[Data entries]
━━━

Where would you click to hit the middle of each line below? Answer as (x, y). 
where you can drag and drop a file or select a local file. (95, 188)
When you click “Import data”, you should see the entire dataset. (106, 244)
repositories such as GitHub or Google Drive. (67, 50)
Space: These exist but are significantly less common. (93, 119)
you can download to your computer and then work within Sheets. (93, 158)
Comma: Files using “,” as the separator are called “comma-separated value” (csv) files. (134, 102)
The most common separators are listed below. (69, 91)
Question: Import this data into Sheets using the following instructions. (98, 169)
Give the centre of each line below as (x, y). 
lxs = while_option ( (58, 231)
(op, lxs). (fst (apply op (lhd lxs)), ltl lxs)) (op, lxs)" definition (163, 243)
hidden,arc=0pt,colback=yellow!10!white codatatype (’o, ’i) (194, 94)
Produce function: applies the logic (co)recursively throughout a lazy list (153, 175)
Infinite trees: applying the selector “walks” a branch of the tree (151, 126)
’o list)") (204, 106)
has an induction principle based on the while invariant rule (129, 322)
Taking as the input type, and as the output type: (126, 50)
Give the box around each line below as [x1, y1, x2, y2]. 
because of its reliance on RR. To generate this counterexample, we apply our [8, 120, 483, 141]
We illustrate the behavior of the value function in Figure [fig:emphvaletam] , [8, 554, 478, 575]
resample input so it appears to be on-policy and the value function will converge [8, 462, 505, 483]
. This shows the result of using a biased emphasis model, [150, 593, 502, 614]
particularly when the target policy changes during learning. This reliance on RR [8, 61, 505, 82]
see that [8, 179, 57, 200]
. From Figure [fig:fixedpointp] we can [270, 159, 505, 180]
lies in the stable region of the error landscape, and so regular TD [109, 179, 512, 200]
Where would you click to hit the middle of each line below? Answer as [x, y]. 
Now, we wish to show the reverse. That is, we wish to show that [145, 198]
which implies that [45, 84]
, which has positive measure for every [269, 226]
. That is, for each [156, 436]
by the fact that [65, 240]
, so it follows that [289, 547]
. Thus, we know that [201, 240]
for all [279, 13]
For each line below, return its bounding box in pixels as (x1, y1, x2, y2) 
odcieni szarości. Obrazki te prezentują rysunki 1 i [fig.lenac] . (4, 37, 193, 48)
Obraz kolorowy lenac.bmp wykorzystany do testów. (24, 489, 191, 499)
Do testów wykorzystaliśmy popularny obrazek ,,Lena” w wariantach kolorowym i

━━━

**TASK:**
Each line from the one holding "you can download" to the end of the entries is to be written out exactly. Skip every line before it.

**WRITTEN ANSWER:**
you can download to your computer and then work within Sheets. (93, 158)
Comma: Files using “,” as the separator are called “comma-separated value” (csv) files. (134, 102)
The most common separators are listed below. (69, 91)
Question: Import this data into Sheets using the following instructions. (98, 169)
Give the centre of each line below as (x, y). 
lxs = while_option ( (58, 231)
(op, lxs). (fst (apply op (lhd lxs)), ltl lxs)) (op, lxs)" definition (163, 243)
hidden,arc=0pt,colback=yellow!10!white codatatype (’o, ’i) (194, 94)
Produce function: applies the logic (co)recursively throughout a lazy list (153, 175)
Infinite trees: applying the selector “walks” a branch of the tree (151, 126)
’o list)") (204, 106)
has an induction principle based on the while invariant rule (129, 322)
Taking as the input type, and as the output type: (126, 50)
Give the box around each line below as [x1, y1, x2, y2]. 
because of its reliance on RR. To generate this counterexample, we apply our [8, 120, 483, 141]
We illustrate the behavior of the value function in Figure [fig:emphvaletam] , [8, 554, 478, 575]
resample input so it appears to be on-policy and the value function will converge [8, 462, 505, 483]
. This shows the result of using a biased emphasis model, [150, 593, 502, 614]
particularly when the target policy changes during learning. This reliance on RR [8, 61, 505, 82]
see that [8, 179, 57, 200]
. From Figure [fig:fixedpointp] we can [270, 159, 505, 180]
lies in the stable region of the error landscape, and so regular TD [109, 179, 512, 200]
Where would you click to hit the middle of each line below? Answer as [x, y]. 
Now, we wish to show the reverse. That is, we wish to show that [145, 198]
which implies that [45, 84]
, which has positive measure for every [269, 226]
. That is, for each [156, 436]
by the fact that [65, 240]
, so it follows that [289, 547]
. Thus, we know that [201, 240]
for all [279, 13]
For each line below, return its bounding box in pixels as (x1, y1, x2, y2) 
odcieni szarości. Obrazki te prezentują rysunki 1 i [fig.lenac] . (4, 37, 193, 48)
Obraz kolorowy lenac.bmp wykorzystany do testów. (24, 489, 191, 499)
Do testów wykorzystaliśmy popularny obrazek ,,Lena” w wariantach kolorowym i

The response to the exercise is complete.